In questa poesia, facente parte della prima sezione di Fioriture Capovolte, intitolata «Il mare fuori stagione», ricorrono tre elementi che accompagnano poi, di fatto, tutta l’opera: il corpo, che si fa tramite concreto per esperire la forma della vita nella sua quotidianità; l’assenza, alla quale efficacemente rimanda la sensazione di vertigine; l’attesa e la sua capacità di far stare in bilico, come a cavallo tra una cosa e l’altra, tra un dentro e un fuori, tra il prima e il dopo.

Vuole spiegarci come questi tre elementi si presentano e si relazionano in questa sua raccolta e poi, più in generale, nella sua produzione poetica?

Tutto passa nel corpo e attraverso il corpo, e questa connessione concreta col bios, con l’esistente e l’esperienza viva, è un portato, in questa fase storica (dalla seconda metà del Novecento in avanti), che caratterizza in modo particolare la scrittura femminile, e in cui mi riconosco. Assenza e attesa sono entità complementari, nel senso che l’una implica l’altra; l’assenza, che può tradursi anche come mancanza (da cui il desiderio, in particolare quello amoroso), innesca l’attesa – di una epifania, di una rivelazione, di un compimento di cui il corpo è, sempre e comunque, il baricentro.

Per quanto riguarda Fioriture capovolte, direi che nella prima sezione, “Il mare fuori stagione”, predomina il tema dell’attesa, riferita a un coinvolgimento amoroso; nella seconda, menzionata sopra, quello dell’assenza (laddove il prevalere di una condizione di dolore e sofferenza implica mancanza di gioia e carenza di sentimenti positivi); nella terza e nella quarta, con le loro incursioni a ritroso in epoche precedenti della vita (infanzia, adolescenza, la giovinezza degli anni universitari veneziani), tutti e tre gli elementi sono presenti e intrecciati. Così come lo sono in “Unità di risveglio”, il mio diario in versi del risveglio dal coma e dei successivi riabilitazione e ritorno a casa: sull’elemento primario e centrale del corpo devastato e ritrovato si innestano quello dell’assenza (la perdita del corpo precedente, la memoria da ritrovare, le persone care da rivedere) e dell’attesa (la speranza di guarigione, il ritorno alla normalità). E senza dubbio il mood dominante nella mia raccolta d’esordio, Il sistema limbico, è un’attesa rivolta a una rinascita creativa e sentimentale, mentre Il numero completo dei giorni si tiene in equilibrio tra riferimenti a corpi mitici e ancestrali e proiezioni/contaminazioni con realtà personali e coeve, e assenza/attesa della rivelazione divina…

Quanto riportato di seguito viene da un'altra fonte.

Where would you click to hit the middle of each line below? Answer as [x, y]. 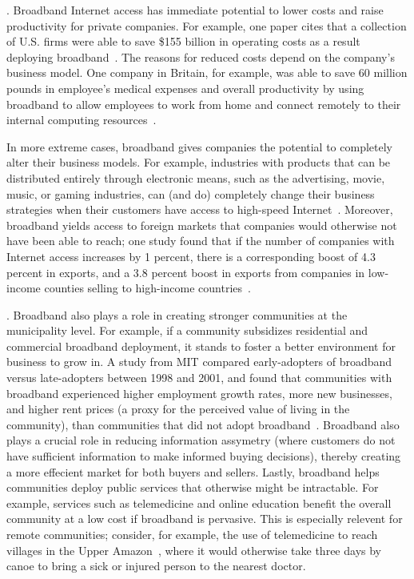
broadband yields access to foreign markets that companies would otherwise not [202, 225]
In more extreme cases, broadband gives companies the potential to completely [199, 146]
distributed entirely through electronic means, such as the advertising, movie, [196, 177]
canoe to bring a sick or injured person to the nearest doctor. [156, 566]
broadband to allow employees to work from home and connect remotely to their [204, 104]
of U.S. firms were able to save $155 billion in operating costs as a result [183, 41]
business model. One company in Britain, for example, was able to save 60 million [207, 72]
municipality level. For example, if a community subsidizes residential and [187, 330]

Antologia significa ‘selezione di fiori’ e quello che ci aspetterebbe, di fronte a questo tipo di testo, è una scelta accurata e motivata di autori e relativi componimenti che, nel suo insieme, ci dica qualcosa di preciso e, magari, di diverso dal già detto. Oppure che segnali una nuova tendenza, in riferimento alla variabile anagrafica o territoriale.

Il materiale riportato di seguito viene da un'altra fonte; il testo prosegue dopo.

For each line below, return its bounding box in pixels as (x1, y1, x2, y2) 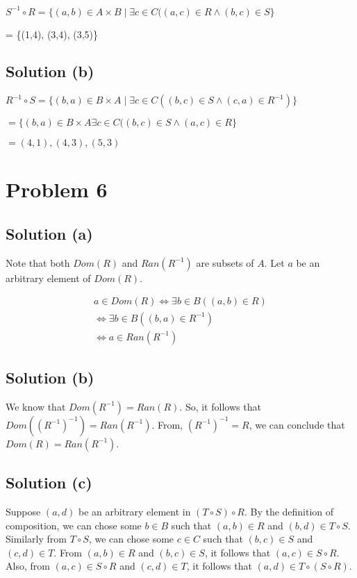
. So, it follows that (179, 399, 261, 413)
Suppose (6, 504, 41, 518)
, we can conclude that (249, 417, 345, 431)
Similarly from (6, 531, 67, 546)
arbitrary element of (6, 270, 91, 285)
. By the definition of (244, 504, 334, 518)
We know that (6, 399, 66, 413)
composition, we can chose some (6, 518, 142, 532)
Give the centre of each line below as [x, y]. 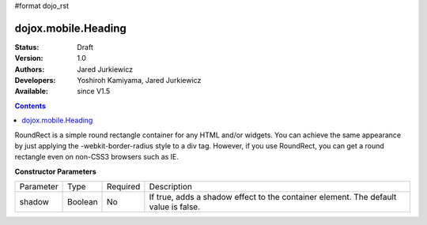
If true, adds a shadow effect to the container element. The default [273, 197]
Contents [30, 106]
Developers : [35, 81]
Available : [32, 92]
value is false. [175, 207]
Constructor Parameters [55, 171]
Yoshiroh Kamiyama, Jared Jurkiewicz [139, 81]
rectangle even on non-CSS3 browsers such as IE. [97, 157]
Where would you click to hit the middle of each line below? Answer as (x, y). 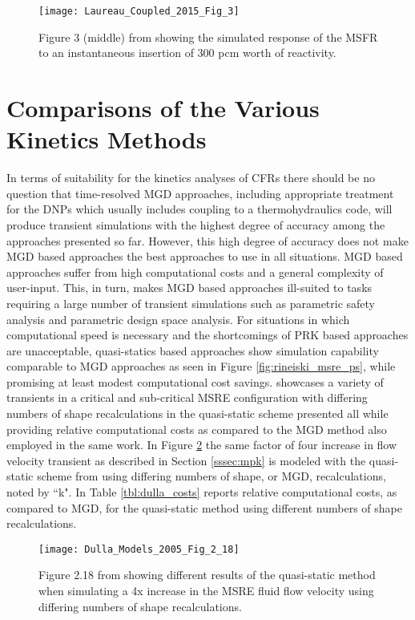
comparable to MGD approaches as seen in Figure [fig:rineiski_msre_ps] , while (201, 366)
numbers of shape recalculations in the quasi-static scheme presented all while (197, 413)
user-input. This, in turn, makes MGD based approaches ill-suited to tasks (189, 288)
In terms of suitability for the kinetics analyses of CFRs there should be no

Osservando il proliferare di antologie degli ultimi anni, molti ritengono però che sia sempre più difficile individuarne una rappresentatività che vada oltre il gusto, il credo o le personali amicizie di chi ne ha la curatela.

Nel 2012, sempre per Einaudi, lei ha curato l’antologia Nuovi poeti italiani 6, proponendo i testi di dodici poetesse.

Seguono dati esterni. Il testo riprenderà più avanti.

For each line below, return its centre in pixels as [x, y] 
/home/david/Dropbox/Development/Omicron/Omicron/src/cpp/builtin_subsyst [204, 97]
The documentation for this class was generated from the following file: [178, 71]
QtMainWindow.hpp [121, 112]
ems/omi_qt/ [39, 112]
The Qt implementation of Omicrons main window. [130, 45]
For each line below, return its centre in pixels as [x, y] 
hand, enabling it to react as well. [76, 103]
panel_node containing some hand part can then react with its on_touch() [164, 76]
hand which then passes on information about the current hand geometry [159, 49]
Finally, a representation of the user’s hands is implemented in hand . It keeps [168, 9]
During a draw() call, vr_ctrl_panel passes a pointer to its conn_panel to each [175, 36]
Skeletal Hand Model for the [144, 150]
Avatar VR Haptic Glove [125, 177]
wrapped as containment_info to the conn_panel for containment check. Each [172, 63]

Le chiedo: di quali parametri si è avvalsa allora per la scelta? E cioè, in altre parole, cosa ritiene di fondamentale importanza per una curatela antologica? Reputa rilevante che ci sia uno scarto anagrafico tra chi seleziona testi e nomi e i nomi selezionati, o non è un dato influente perché l’antologia sia meritevole? Quanto detto sopra circa la valenza oggi delle antologie la trova d’accordo?

Nuovi poeti italiani 6, l’antologia che ho curato per Einaudi, è il sesto volume di una serie, quella dei “Nuovi poeti italiani”, interna alla “Collezione di Poesia” (la mitica “Collana Bianca”), serie nata nella prima metà degli anni Ottanta con l’intento di segnalare autori ancora non compiutamente affermati all’attenzione dei lettori di poesia. Se, da questo punto di vista, il volume da me curato mantiene una sostanziale continuità con le uscite precedenti, vero è che ha una particolarità che lo contraddistingue, e cioè che, per una precisa scelta editoriale ancor prima che mia come curatrice, gli autori presi in considerazione sono esclusivamente donne, ovvero poetesse. Il motivo è presto detto, e nulla ha a che vedere con un’idea di valore aggiunto da applicare alla poesia femminile, né tantomeno con l’intento di creare una “riserva indiana”: semplicemente, pensavamo ci fosse una lacuna da colmare in questo senso. Forte era in noi (a partire dall’editor storico della collana, Mauro Bersani, ma anche di amici consulenti ed autori della casa editrice, come Mariangela Gualtieri) la percezione che la presenza delle autrici di poesia, nonostante la qualità e quantità del loro lavoro, non fosse adeguatamente rappresentata nelle antologie e nelle principali collane editoriali. Percezione peraltro confortata dai dati: fino agli anni Settanta le antologie poetiche sono, di fatto, esclusivamente “maschili” (e quella di Mengaldo del ‘78, che rimane il riferimento per eccellenza del canone novecentesco, riporta il solo nome di un’autrice, Amelia Rosselli). Lo scandalo e la polemica seguiti alla pubblicazione del libro, peraltro, con l’accusa del tutto fuori luogo di aver elevato il genere a categoria critica (accusa che nessun critico – uomo, naturalmente – aveva mai rivolto alle antologie di soli poeti), segnalano a mio parere che abbiamo colto nel segno.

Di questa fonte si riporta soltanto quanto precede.